According to a new poll, a majority of people surveyed in six European countries believe American foreign policy is partly to blame for the Sept. 11 attacks.

Researchers interviewed people in Britain, France, Germany, Italy, the Netherlands and Poland for the survey, which was done for the Chicago Council on Foreign Relations and the German Marshall Fund of the United States.

The French were most critical of U.S. foreign policy, with 63 percent saying U.S. foreign policy was partly to blame for the attacks. The Italians were the least critical - 51 percent of them blamed U.S. policy for Sept. 11.

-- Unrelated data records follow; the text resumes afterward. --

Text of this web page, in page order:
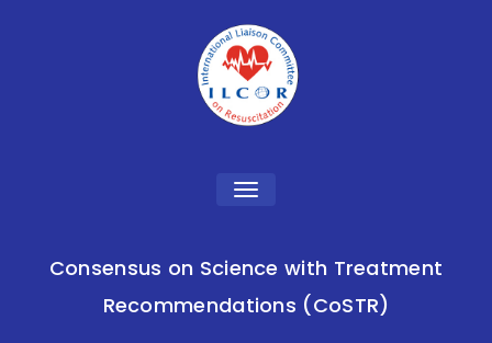
Toggle
Consensus on Science with Treatment
Recommendations (CoSTR)
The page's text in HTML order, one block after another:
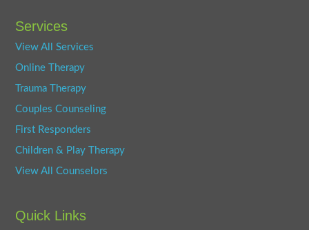
Services
View All Services
Online Therapy
Trauma Therapy
Couples Counseling
First Responders
Children & Play Therapy
View All Counselors
Quick Links
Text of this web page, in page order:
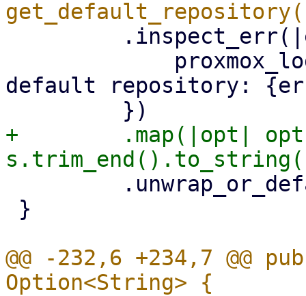
default repository:
+        .map(|opt|
@@ -232,6 +234,7
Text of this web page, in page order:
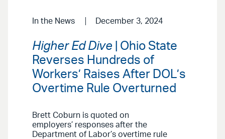
In the News December 3, 2024
Higher Ed Dive | Ohio State
Reverses Hundreds of
Workers’ Raises After DOL’s
Overtime Rule Overturned
Brett Coburn is quoted on
employers’ responses after the
Department of Labor’s overtime rule
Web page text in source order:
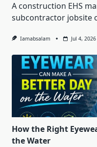
A construction EHS
subcontractor jobsite
Iamabsalam Jul 4, 2026
How the Right
the Water
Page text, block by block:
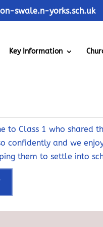
swale.n-yorks.sch.uk
Key Information
to Class 1 who
confidently and we
them to settle into
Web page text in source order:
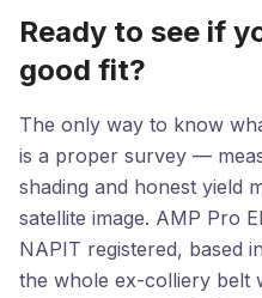
Ready to see if
good fit?
The only way to know
is a proper survey —
shading and honest yield
satellite image. AMP Pro
NAPIT registered, based
the whole ex-colliery belt
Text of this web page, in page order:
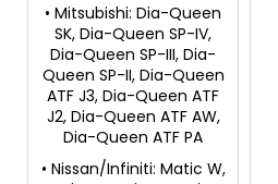
• Mitsubishi: Dia-Queen
SK, Dia-Queen SP-IV,
Dia-Queen SP-III, Dia-
Queen SP-II, Dia-Queen
ATF J3, Dia-Queen ATF
J2, Dia-Queen ATF AW,
Dia-Queen ATF PA
• Nissan/Infiniti: Matic W,
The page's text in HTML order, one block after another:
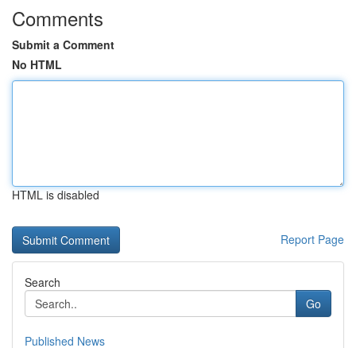
Comments
Submit a Comment
No HTML
HTML is disabled
Report Page
Search
Go
Published News

Among the other four countries, 57 percent of Britons, 52 percent of Germans, 59 percent of Dutch and 54 percent of Poles saw such a connection.

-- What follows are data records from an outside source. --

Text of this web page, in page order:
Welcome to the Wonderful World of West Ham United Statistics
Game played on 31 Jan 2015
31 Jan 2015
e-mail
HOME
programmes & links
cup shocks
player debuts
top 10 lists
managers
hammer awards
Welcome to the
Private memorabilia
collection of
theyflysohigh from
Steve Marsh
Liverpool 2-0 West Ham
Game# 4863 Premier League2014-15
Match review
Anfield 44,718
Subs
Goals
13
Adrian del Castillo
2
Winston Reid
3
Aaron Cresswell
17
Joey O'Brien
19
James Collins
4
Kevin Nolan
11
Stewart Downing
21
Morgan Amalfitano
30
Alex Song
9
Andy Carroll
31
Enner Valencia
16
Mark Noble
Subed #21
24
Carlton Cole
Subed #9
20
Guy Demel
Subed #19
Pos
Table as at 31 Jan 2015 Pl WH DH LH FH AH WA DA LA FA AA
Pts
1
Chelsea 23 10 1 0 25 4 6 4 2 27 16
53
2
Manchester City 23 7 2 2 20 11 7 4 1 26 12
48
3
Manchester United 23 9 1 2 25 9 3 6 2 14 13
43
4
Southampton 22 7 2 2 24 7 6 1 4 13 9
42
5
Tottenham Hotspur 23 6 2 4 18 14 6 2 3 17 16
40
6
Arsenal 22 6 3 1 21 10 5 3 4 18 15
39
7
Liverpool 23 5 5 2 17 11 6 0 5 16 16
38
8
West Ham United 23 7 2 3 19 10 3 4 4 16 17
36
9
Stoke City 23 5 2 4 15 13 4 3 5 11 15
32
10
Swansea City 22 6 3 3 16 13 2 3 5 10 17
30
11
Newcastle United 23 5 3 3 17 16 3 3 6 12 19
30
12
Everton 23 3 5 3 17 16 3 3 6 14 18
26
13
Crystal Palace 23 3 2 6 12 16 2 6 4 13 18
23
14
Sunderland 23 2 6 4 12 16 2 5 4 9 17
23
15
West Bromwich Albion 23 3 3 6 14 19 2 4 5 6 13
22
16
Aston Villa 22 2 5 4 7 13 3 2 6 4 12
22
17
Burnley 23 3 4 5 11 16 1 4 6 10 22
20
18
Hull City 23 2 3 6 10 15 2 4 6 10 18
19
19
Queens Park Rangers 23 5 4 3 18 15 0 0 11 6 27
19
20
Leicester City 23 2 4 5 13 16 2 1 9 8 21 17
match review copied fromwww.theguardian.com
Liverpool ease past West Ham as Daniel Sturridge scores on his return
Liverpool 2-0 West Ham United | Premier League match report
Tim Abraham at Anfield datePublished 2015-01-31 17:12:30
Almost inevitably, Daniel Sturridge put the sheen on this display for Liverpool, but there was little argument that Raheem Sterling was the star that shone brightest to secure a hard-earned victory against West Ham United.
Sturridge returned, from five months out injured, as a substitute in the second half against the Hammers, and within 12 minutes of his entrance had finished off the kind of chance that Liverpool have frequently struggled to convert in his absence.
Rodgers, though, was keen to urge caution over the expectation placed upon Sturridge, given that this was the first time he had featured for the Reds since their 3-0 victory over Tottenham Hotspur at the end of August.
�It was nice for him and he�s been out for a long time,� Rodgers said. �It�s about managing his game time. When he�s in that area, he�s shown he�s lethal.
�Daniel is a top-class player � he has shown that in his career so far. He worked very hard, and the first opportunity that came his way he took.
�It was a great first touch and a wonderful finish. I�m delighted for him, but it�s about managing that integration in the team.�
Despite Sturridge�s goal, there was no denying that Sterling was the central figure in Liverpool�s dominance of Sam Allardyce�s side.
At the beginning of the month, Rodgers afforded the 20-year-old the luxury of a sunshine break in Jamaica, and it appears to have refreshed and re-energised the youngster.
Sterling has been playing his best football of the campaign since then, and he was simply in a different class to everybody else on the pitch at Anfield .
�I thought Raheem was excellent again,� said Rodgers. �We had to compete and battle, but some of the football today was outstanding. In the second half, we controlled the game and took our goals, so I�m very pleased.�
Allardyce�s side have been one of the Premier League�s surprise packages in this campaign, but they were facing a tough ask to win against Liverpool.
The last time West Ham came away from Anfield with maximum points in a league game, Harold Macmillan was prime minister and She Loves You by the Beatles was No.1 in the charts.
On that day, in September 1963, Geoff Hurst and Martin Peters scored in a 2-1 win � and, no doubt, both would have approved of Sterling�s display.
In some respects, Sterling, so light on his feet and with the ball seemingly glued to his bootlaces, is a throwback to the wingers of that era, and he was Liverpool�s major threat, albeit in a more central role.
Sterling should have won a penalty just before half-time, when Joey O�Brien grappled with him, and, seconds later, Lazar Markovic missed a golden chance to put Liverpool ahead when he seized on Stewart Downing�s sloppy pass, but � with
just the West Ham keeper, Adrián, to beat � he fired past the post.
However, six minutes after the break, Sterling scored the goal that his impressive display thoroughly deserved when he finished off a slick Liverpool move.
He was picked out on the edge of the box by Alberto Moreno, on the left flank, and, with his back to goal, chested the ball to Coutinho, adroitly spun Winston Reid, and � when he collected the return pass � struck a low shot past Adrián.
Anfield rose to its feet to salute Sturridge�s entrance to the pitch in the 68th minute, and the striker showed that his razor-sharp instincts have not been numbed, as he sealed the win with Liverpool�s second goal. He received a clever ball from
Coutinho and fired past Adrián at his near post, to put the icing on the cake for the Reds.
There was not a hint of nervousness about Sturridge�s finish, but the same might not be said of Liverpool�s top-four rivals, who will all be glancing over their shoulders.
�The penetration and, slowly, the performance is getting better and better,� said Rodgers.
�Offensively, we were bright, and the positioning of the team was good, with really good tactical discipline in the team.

Marshall Bouton, president of the Chicago Council on Foreign Relations, said Tuesday the poll found that many Europeans also disagreed with how the United States has handled conflicts in the Middle East.

Bouton said when he was in France that some residents told him they perceive American policy as anti-Muslim.

They believe "it has provided the sea in which the terrorist can swim, so to speak," he said.

Europeans are more critical of the Bush administration's handling of foreign policy than Americans. Fifty-six percent of Europeans say it is "poor," and 38 percent say it is "excellent" or "good."

Americans gave the Bush administration's foreign policy higher marks, with 40 percent rating it as "good."

Despite their differences, Americans and Europeans share many of the same views, said Steve Grand, an official with the German Marshall Fund.

Grand said the Sept. 11 events have strengthened the bond between the United States and its European allies.

"It's brought Americans to be more internationalist, recognizing that America has more of an important role in the world," he said. "At the same time it's made Europeans more sensitive to the threats, and you see a real readiness on the part of Europeans to address those new threats."

Researchers interviewed 6,001 Europeans and 3,262 Americans for the survey, which was conducted in June by Market & Opinion Research International and Harris Interactive. It had a statistical margin of error of plus or minus 3 percentage points.

The Chicago Council on Foreign Relations promotes public awareness of international issues, and the German Marshall Fund is an organization which tries to improve foreign relations.